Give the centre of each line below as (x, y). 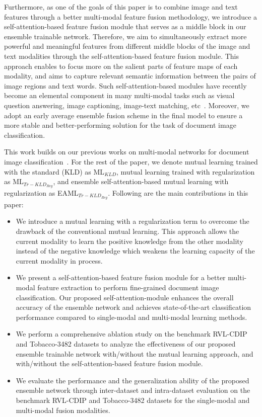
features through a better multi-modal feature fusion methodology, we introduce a (131, 16)
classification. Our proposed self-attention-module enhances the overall (125, 297)
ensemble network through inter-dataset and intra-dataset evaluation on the (133, 390)
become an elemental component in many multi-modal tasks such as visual (119, 95)
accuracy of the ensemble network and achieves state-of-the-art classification (134, 307)
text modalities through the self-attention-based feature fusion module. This (121, 56)
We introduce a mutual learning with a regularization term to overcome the (133, 221)
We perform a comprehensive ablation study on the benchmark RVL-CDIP (132, 334)
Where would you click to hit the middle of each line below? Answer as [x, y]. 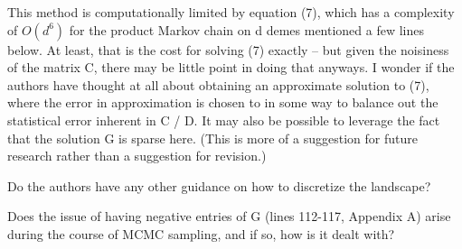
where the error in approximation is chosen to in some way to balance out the [223, 102]
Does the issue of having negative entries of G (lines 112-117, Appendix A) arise [229, 216]
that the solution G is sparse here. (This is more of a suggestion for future [212, 138]
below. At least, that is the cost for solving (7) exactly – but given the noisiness [228, 49]
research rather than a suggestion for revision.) [137, 156]
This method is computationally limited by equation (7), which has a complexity [231, 12]
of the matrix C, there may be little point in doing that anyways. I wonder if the [231, 67]
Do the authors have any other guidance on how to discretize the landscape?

===============

▶ Work instruction: Above are some records; copy exactly the lines from the one with "classification. Our proposed" through the one with "accuracy of the", both included, and no others.

▶ Task response:
classification. Our proposed self-attention-module enhances the overall (125, 297)
ensemble network through inter-dataset and intra-dataset evaluation on the (133, 390)
become an elemental component in many multi-modal tasks such as visual (119, 95)
accuracy of the ensemble network and achieves state-of-the-art classification (134, 307)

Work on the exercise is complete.